Transcribe word for word the lines below from the line with "box as [x1, y1, x2, y2]." through the line with "Fri, Jul 11, 2025 at [139, 200, 218, 213]", ends included.

> [Excerpts from a dataset]
********

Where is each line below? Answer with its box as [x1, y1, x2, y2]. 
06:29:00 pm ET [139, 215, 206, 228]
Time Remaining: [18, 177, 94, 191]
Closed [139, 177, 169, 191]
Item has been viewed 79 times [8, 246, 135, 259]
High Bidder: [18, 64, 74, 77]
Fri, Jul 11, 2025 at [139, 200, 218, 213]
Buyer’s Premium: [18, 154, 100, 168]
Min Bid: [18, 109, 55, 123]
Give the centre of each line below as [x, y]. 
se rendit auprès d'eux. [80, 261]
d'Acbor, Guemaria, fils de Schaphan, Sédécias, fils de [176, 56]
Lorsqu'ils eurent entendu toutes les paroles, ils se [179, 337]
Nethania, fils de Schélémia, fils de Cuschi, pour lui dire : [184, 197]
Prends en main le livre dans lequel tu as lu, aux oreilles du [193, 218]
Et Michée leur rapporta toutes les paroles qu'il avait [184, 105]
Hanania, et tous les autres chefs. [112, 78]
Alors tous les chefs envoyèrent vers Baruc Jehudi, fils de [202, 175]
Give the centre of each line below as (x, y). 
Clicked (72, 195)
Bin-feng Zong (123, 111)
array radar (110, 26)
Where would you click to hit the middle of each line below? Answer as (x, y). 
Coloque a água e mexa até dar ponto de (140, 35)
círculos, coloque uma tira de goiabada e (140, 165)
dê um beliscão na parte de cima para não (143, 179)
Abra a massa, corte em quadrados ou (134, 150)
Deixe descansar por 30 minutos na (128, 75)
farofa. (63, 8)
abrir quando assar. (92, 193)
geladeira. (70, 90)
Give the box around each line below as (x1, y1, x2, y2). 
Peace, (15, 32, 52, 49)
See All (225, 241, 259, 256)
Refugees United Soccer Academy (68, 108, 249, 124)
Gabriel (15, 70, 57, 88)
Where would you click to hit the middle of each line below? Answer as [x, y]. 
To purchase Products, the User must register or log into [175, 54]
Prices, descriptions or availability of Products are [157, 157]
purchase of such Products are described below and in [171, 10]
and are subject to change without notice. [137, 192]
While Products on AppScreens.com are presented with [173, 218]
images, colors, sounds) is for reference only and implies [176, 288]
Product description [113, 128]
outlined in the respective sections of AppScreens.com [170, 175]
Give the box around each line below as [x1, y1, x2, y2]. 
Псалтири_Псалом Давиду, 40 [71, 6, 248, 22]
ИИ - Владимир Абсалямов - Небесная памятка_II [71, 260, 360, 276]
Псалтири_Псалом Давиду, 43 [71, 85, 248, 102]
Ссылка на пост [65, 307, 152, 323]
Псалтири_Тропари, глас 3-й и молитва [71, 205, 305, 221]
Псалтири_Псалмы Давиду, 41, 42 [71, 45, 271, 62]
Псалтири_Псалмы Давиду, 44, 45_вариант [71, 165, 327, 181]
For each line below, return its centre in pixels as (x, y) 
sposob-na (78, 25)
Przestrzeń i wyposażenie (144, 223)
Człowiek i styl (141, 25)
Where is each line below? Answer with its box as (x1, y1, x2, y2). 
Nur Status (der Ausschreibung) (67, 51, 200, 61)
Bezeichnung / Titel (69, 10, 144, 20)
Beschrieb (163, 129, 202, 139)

********

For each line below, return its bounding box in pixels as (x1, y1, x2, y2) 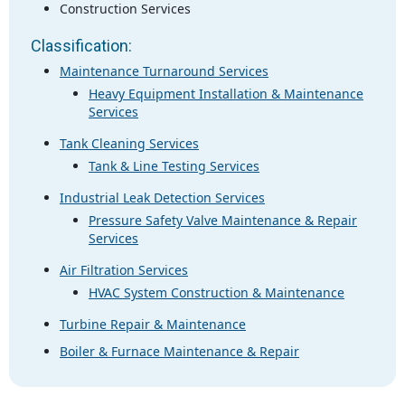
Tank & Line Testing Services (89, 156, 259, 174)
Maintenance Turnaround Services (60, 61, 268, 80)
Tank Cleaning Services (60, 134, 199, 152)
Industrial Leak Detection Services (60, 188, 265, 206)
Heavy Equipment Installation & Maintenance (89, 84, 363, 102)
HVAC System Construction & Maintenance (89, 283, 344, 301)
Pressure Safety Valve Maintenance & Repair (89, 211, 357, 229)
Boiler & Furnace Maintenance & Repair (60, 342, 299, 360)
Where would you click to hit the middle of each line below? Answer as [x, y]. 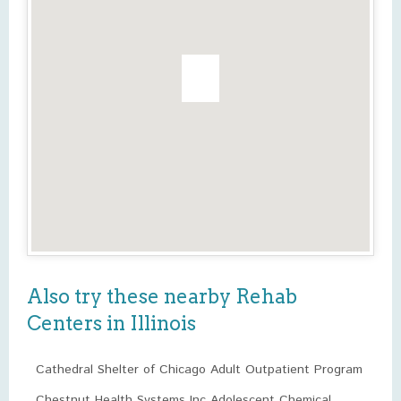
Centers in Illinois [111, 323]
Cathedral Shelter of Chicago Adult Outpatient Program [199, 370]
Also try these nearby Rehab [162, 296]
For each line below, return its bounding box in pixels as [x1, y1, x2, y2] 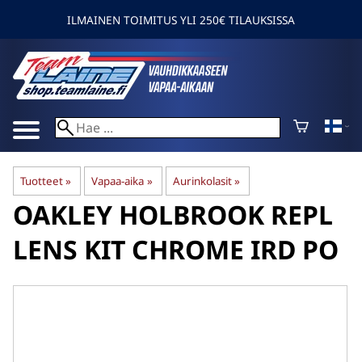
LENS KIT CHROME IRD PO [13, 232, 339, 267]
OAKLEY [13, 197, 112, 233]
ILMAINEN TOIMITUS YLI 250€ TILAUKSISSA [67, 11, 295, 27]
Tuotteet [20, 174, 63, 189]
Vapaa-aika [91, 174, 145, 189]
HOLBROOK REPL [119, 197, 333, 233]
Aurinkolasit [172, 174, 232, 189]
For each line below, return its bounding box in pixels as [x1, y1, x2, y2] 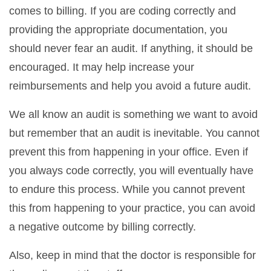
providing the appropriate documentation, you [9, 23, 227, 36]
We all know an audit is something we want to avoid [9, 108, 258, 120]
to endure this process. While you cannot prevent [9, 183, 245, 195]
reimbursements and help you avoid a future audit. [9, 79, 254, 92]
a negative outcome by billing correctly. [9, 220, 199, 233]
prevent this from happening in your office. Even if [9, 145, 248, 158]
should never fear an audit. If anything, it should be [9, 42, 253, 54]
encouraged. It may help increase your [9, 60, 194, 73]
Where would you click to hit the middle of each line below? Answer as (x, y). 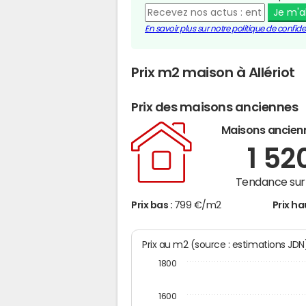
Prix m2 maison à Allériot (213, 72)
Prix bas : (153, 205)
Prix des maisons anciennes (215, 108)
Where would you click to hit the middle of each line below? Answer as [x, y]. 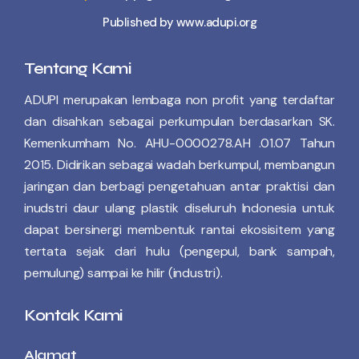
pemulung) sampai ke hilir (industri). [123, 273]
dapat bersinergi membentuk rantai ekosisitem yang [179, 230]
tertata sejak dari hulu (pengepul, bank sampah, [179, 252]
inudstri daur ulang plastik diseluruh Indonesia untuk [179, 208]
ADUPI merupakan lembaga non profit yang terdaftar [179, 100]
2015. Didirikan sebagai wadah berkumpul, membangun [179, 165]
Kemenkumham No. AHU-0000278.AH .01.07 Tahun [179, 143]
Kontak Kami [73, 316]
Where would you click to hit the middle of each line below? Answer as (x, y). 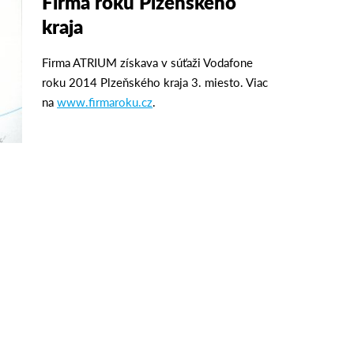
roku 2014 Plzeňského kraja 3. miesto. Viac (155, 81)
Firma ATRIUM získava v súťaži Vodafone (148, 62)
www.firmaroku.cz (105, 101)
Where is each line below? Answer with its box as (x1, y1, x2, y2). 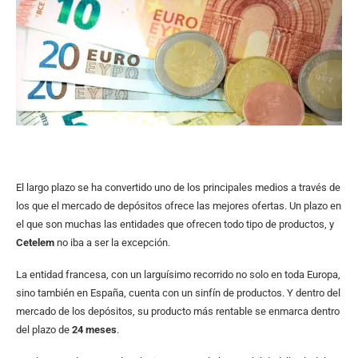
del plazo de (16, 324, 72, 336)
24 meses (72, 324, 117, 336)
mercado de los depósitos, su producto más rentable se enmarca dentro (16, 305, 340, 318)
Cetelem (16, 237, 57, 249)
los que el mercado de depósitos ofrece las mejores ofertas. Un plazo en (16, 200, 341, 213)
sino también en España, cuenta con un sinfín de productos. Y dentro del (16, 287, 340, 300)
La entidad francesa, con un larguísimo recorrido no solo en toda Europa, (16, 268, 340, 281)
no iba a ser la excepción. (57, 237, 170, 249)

********

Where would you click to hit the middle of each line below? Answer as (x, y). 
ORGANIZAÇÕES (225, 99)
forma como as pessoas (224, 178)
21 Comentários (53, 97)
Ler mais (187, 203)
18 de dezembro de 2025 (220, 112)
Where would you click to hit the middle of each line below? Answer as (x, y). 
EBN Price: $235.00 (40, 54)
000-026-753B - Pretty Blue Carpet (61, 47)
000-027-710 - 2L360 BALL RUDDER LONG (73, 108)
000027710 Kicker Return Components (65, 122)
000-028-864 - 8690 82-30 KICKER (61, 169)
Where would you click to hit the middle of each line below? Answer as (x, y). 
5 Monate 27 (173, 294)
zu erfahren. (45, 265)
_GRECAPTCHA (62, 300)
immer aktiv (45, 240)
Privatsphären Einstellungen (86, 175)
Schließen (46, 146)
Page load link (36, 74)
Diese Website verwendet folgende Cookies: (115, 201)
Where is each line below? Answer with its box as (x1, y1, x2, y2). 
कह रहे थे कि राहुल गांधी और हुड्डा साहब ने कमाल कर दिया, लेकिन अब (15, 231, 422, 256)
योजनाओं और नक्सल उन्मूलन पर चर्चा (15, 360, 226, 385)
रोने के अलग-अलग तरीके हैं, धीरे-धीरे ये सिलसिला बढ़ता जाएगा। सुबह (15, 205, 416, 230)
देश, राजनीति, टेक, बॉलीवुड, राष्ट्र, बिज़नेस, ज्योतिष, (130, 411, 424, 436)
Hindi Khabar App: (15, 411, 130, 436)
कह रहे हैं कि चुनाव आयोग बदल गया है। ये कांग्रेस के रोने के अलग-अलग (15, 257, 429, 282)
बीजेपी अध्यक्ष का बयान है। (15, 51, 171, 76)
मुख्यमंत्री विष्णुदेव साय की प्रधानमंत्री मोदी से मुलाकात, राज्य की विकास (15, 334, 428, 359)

********

> [Response to this task]
Where is each line below? Answer with its box as [x1, y1, x2, y2]. 
06:29:00 pm ET [139, 215, 206, 228]
Time Remaining: [18, 177, 94, 191]
Closed [139, 177, 169, 191]
Item has been viewed 79 times [8, 246, 135, 259]
High Bidder: [18, 64, 74, 77]
Fri, Jul 11, 2025 at [139, 200, 218, 213]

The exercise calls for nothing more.